4. It Always Has an Element of Imagination
The fourth characteristic of play is it always has an element of imagination. “There’s always a sense in which you’re stepping out of the real world when you’re playing. You’re now in an imaginary world in some sense. The advantage of being in an imaginary world is that anything can happen—there’s no limit to the kind of situations you can create,” Gray says. “(And) because it’s an imaginary world, it ultimately doesn’t count. It’s a practice world, a simulation world, it’s a place to try things out.”
This means children at play are constantly engaged in hypothetical thinking. Many researchers agree hypothetical thinking is a major differentiator between human thinking and animal thinking. We can think about possibilities that aren’t actually present, we can invent new things, we can think about different realities, etc. “Play is how children practice hypothetical thinking and practice creativity and generate the ability to imagine things that aren’t actually present,” Gray says. “Then follow through in a logical way.” Play’s elements of imagination and self-direction also exclude many screen-based activities (such as watching television) from qualifying as play.
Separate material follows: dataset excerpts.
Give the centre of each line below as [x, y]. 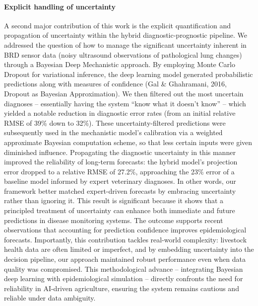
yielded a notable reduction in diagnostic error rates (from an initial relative [120, 113]
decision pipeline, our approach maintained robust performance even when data [125, 259]
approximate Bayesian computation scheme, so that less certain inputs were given [128, 142]
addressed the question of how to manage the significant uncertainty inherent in [125, 44]
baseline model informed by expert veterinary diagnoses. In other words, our [120, 181]
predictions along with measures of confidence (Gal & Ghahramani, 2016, [115, 84]
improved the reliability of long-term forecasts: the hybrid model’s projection [121, 162]
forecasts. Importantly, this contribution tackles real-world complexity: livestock [126, 239]
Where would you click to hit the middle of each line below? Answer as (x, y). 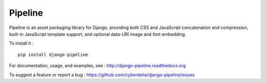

5. It’s Conducted in a Very Alert Frame of Mind
The fifth characteristic of play is it’s conducted in an alert frame of mind, but not one that’s overly stressful. This fifth characteristic naturally follows when the previous four are present. Certain types of play will see children deliberately expose themselves to a certain amount of stress or fear, but the freedom to quit at anytime ensures it’s never more than they can handle. No fear of failure also keeps stress levels low, and the constant opportunity to re-shape or re-define the game keeps players interested. “You can’t be mentally passive in play. Because you’re following rules, because the means are more important than the ends,” Gray says.
Are your kids getting much activity that meets these five criteria? If not, are there ways to shift their current activities to be more in line with some or all of these characteristics? Can they self-select and self-direct more of what they’re doing? Or foster a grander sense of imagination? Somewhere along the line, adults reasoned that highly structured, adult-led activities were a better use of their child’s time than play. They had the best of intentions, but research has shown this to be horribly misguided.
If you’re a parent, think back to your own childhood. How much more play did you engage in than the current generation of kids? Probably a lot, right? And we’re guessing you turned out OK. Fight the need to micromanage your child and allow them to experience life through play.